Today, the Supreme Court unanimously held in Hana Financial v. Hana Bank, 574 U.S. ___ (2015), that trademark tacking is a question for juries. Trademark tacking, or the ability to "tack" a new mark to an older mark in order to establish priority, allows a company to make slight modifications to its trademarks but still retain trademark protection in the face of infringers. This permits modernizing marks or adjusting them for new campaigns without fear of losing trademark protection. Justice Sotomayor, writing for the Court in a short, eight-page opinion, held that juries were best-suited to apply the test for tacking: whether two marks are "legal equivalents" because they create the "same, continuing commercial impression." The Court's ruling affirms the law of the Ninth Circuit but overrules the law in other circuits that hold that trademark taking is a question of law that must be decided by judges, rather than by juries. The Hana Financial decision is the first substantive trademark decision from the Supreme Court in a decade.
Today's decision brings the relatively unknown tacking doctrine to the forefront of the debate over how to protect marks that subtly evolve over the course of decades. The case was carefully monitored by those in the trademark community because its resolution was expected to clarify the proof a party must present to establish tacking. Today's ruling clarifies that two marks must create the same impression in the eyes of consumers in order for the newer mark to adopt the older mark's priority.
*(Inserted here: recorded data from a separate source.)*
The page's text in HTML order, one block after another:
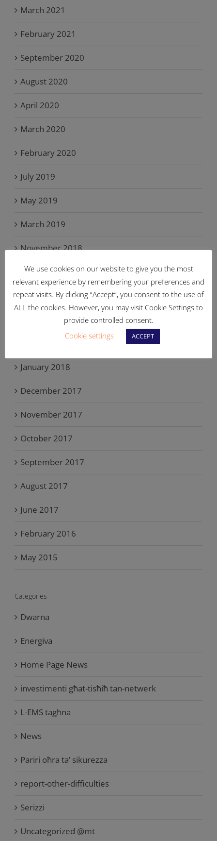
March 2021
February 2021
September 2020
August 2020
April 2020
March 2020
February 2020
July 2019
May 2019
March 2019
November 2018
September 2018
June 2018
January 2018
December 2017
November 2017
October 2017
September 2017
August 2017
June 2017
February 2016
May 2015
Categories
Dwarna
Energiva
Home Page News
investimenti għat-tisħiħ tan-netwerk
L-EMS tagħna
News
Pariri oħra ta’ sikurezza
report-other-difficulties
Serizzi
Uncategorized @mt
We use cookies on our website to give you the most
relevant experience by remembering your preferences and
repeat visits. By clicking “Accept”, you consent to the use of
ALL the cookies. However, you may visit Cookie Settings to
provide controlled consent.
Cookie settings
ACCEPT

Thus, parties must consider whether to conduct trademark surveys and gather other persuasive evidence that earlier and later versions of a mark have the same continuing commercial impression.
The Court's ruling certainly will lead more companies to seek proper guidance in protecting their trademarks and trade dress when they are in the process of modernizing them to ensure any change will prove defensible.
The Court's Opinion
In its decision, the Court first noted that "[a]pplication of a test that relies upon an ordinary consumer's understanding of the impression that a mark conveys falls comfortably within the ken of a jury." Id. at 4. Flowing from that statement, the Court quickly reached the conclusion that tacking, which turns on the "legal equivalents" or "continuing commercial impression" test, is a question for the jury. The Court also ruled that tacking could be decided by judges where the facts of a case and the evidence presented by a party support summary judgment or judgment as a matter of law.
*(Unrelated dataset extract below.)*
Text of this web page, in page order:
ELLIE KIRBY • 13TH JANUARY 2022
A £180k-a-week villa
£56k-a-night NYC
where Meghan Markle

The Court noted that there was nothing improper about asking juries to answer mixed questions of law and fact where jury members are asked to apply legal standards, like the one for tacking, to the facts of a particular dispute. The Court also dismissed the plaintiff's fear that submitting tacking to juries would result in balkanized rulings and inconsistent law. Rather, the Court was content to see tacking questions decided by juries, just as tort, contract, and criminal cases are often decided.
The Court avoided any formal discussion of the somewhat related "likelihood of confusion" standard and whether that question should be treated as one of law or fact. That issue is at the core of many trademark disputes and has caused a significant division among courts. Because the Court, in its brief opinion, avoided a direct discussion of that standard, it remains an open question in courts across the country.